Momentan sei noch die "erste Ebene" dominant. "Aber wir bekommen immer mehr eine Krankenhaus- und Pflegeheimlage." Deshalb sei es umso wichtiger, "alle Ebenen davor gleichermaßen stark zu halten". Die Kapazitäten und Materialien, um noch mehr Personen zu testen, seien vorhanden. "Wir könnten Belzhag von täglich 100 auf 200 Abstriche aufstocken", erklärt Mike Weise, Verwaltungsleiter des Gesundheitsamts. Dazu habe man das Labor Synlab in Stuttgart gewinnen können, "ein bis drei Tage dauert es, bis die Befunde da sind". Bis Mittwoch seien schon mehr als 1000 Kreiseinwohner getestet worden.
Kirchenkonzert in Eschental war "der Vulkan"
Das Kirchenkonzert in Eschental am 1. März war laut Neth das "eine Event, das die meisten Corona-Fälle im Kreis wie ein Vulkan herbeigeführt hat". Kupferzell und Pfedelbach hätten sich in der Folge zu Hotspots entwickelt. "Sie wachsen aber nicht mehr exponentiell", so Neth. "Die meisten Infizierten aus Eschental sind genesen, auch die Feuerwehr ist wieder einsatzbereit." Die Übertragungsgeschwindigkeit "war enorm", weil die Konzertbeteiligten "auch sonst hoch engagiert im Leben stehen" - mit entsprechend vielen Kontakten. "Wir gehen davon aus, dass die Massenweitergabe durch die Isolierungsmaßnahmen eingebunden sind."

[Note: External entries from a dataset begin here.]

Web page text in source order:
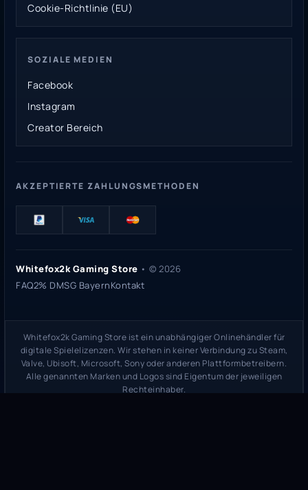
Cookie-Richtlinie (EU)
SOZIALE MEDIEN
Facebook
Instagram
Creator Bereich
AKZEPTIERTE ZAHLUNGSMETHODEN
Whitefox2k Gaming Store • © 2026
FAQ2% DMSG BayernKontakt
Whitefox2k Gaming Store ist ein unabhängiger Onlinehändler für
digitale Spielelizenzen. Wir stehen in keiner Verbindung zu Steam,
Valve, Ubisoft, Microsoft, Sony oder anderen Plattformbetreibern.
Alle genannten Marken und Logos sind Eigentum der jeweiligen
Rechteinhaber.
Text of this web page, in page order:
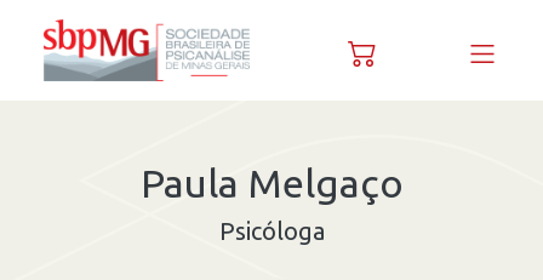
Skip to content
Paula Melgaço
Psicóloga
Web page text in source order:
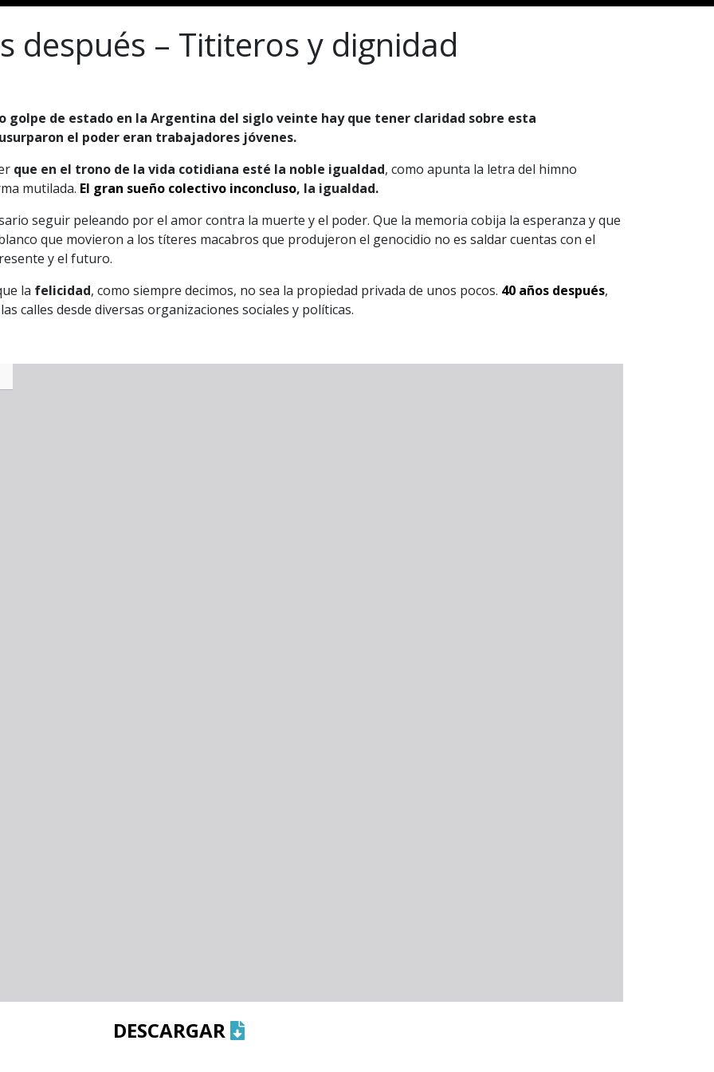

Der Fokus verlagere sich nun auf die Pflegeheime - und die älteren Menschen. "Da geht es jetzt um alles." Im Hohenlohekreis seien bisher ja eher Jüngere betroffen gewesen, "die das ganz gut weggesteckt haben". Hier schlage ganz klar das Thema Skifahren durch, genauer: Tirol und Südtirol. Es war auch im Hohenlohekreis das auslösende Moment für die Corona-Krise.
Häufung von Fällen in Waldenburg
Einen neuen kommunalen Hotspot kann Neth nicht erkennen. Nur in Waldenburg gebe es aktuell eine Häufung von Fällen, "die aber auch auf den Kupferzeller Hotspot zurückzuführen sind". Gemessen an den Fällen pro 1000 Einwohner liegt Waldenburg freilich mit 10,6 gleichauf mit dem Hotspot Pfedelbach.